• **PROMPT**: Restate word for word the lines below from the one that has "Translation services" through the one that has "Save my name, email, and website in this", keeping both and dropping all pictures.

(Collected data entries)
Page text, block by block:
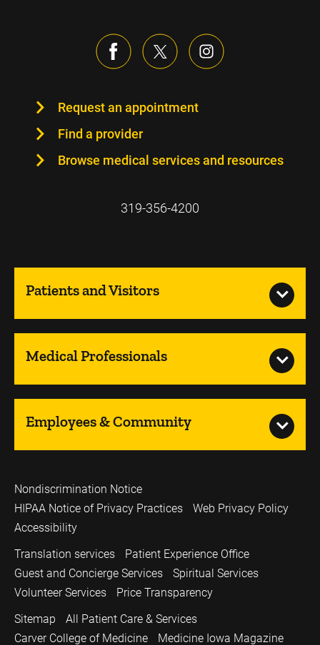
Request an appointment
Find a provider
Browse medical services and resources
319-356-4200
Patients and Visitors
Medical Professionals
Employees & Community
Nondiscrimination Notice
HIPAA Notice of Privacy Practices
Web Privacy Policy
Accessibility
Translation services
Patient Experience Office
Guest and Concierge Services
Spiritual Services
Volunteer Services
Price Transparency
Sitemap
All Patient Care & Services
Carver College of Medicine
Medicine Iowa Magazine
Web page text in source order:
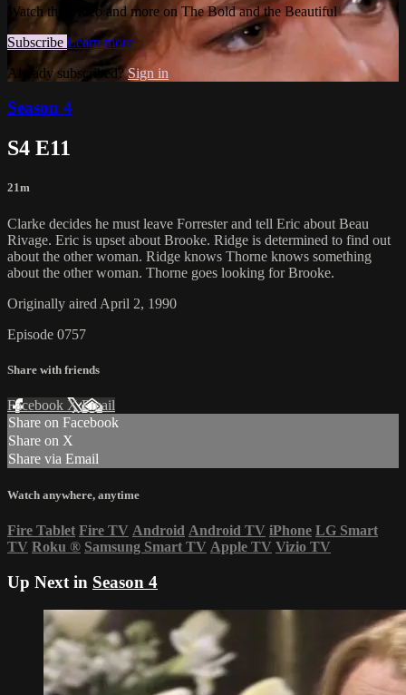
Watch this video and more on The Bold and the Beautiful
Subscribe Learn more
Already subscribed?Sign in
Season 4
S4 E11
21m
Clarke decides he must leave Forrester and tell Eric about Beau
Rivage. Eric is upset about Brooke. Ridge is determined to find out
about the other woman. Ridge knows Thorne knows something
about the other woman. Thorne goes looking for Brooke.
Originally aired April 2, 1990
Episode 0757
Share with friends
Facebook XEmail
Share on Facebook
Share on X
Share via Email
Watch anywhere, anytime
Fire Tablet Fire TV Android Android TV iPhone LG Smart
TV Roku ® Samsung Smart TV Apple TV Vizio TV
Up Next in Season 4
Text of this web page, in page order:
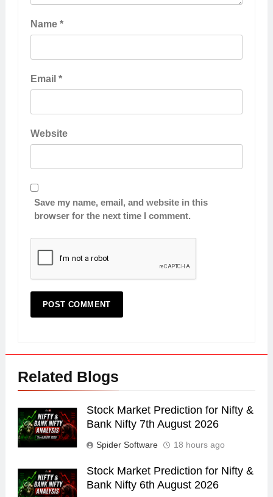
Name *
Email *
Website
Save my name, email, and website in this
browser for the next time I comment.
Related Blogs
Stock Market Prediction for Nifty &
Bank Nifty 7th August 2026
Spider Software 18 hours ago
Stock Market Prediction for Nifty &
Bank Nifty 6th August 2026
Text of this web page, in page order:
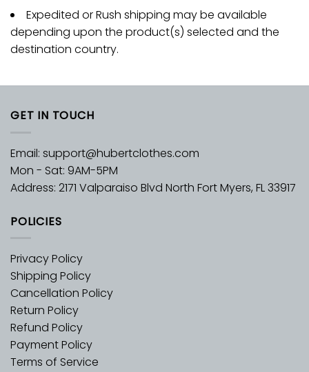
Expedited or Rush shipping may be available
depending upon the product(s) selected and the
destination country.
GET IN TOUCH
Email: support@hubertclothes.com
Mon - Sat: 9AM-5PM
Address: 2171 Valparaiso Blvd North Fort Myers, FL 33917
POLICIES
Privacy Policy
Shipping Policy
Cancellation Policy
Return Policy
Refund Policy
Payment Policy
Terms of Service
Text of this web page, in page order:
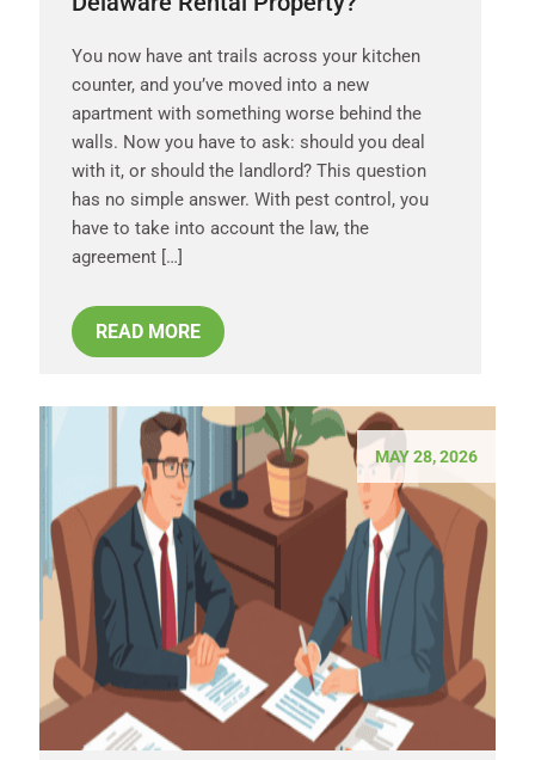
You now have ant trails across your kitchen
counter, and you’ve moved into a new
apartment with something worse behind the
walls. Now you have to ask: should you deal
with it, or should the landlord? This question
has no simple answer. With pest control, you
have to take into account the law, the
agreement […]
READ MORE
MAY 28, 2026
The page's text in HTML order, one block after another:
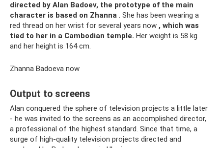
directed by Alan Badoev, the prototype of the main
character is based on Zhanna . She has been wearing a
red thread on her wrist for several years now , which was
tied to her in a Cambodian temple. Her weight is 58 kg
and her height is 164 cm.
Zhanna Badoeva now
Output to screens
Alan conquered the sphere of television projects a little later
- he was invited to the screens as an accomplished director,
a professional of the highest standard. Since that time, a
surge of high-quality television projects directed and
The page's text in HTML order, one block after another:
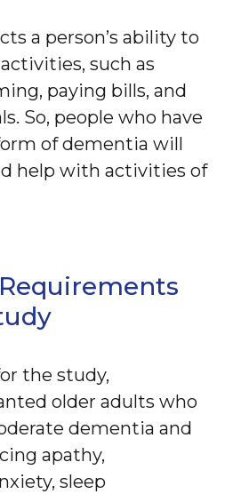
a person’s ability to
such as
paying bills, and
So, people who have
of dementia will
help with activities of
the study,
older adults who
dementia and
apathy,
sleep

• **EXPECTED OUTPUT**:
Translation services
Patient Experience Office
Guest and Concierge Services
Spiritual Services
Volunteer Services
Price Transparency
Sitemap
All Patient Care & Services
Carver College of Medicine
Medicine Iowa Magazine
Web page text in source order:
Watch this video and more on The Bold and the Beautiful
Subscribe Learn more
Already subscribed?Sign in
Season 4
S4 E11
21m
Clarke decides he must leave Forrester and tell Eric about Beau
Rivage. Eric is upset about Brooke. Ridge is determined to find out
about the other woman. Ridge knows Thorne knows something
about the other woman. Thorne goes looking for Brooke.
Originally aired April 2, 1990
Episode 0757
Share with friends
Facebook XEmail
Share on Facebook
Share on X
Share via Email
Watch anywhere, anytime
Fire Tablet Fire TV Android Android TV iPhone LG Smart
TV Roku ® Samsung Smart TV Apple TV Vizio TV
Up Next in Season 4
Text of this web page, in page order:
Name *
Email *
Website
Save my name, email, and website in this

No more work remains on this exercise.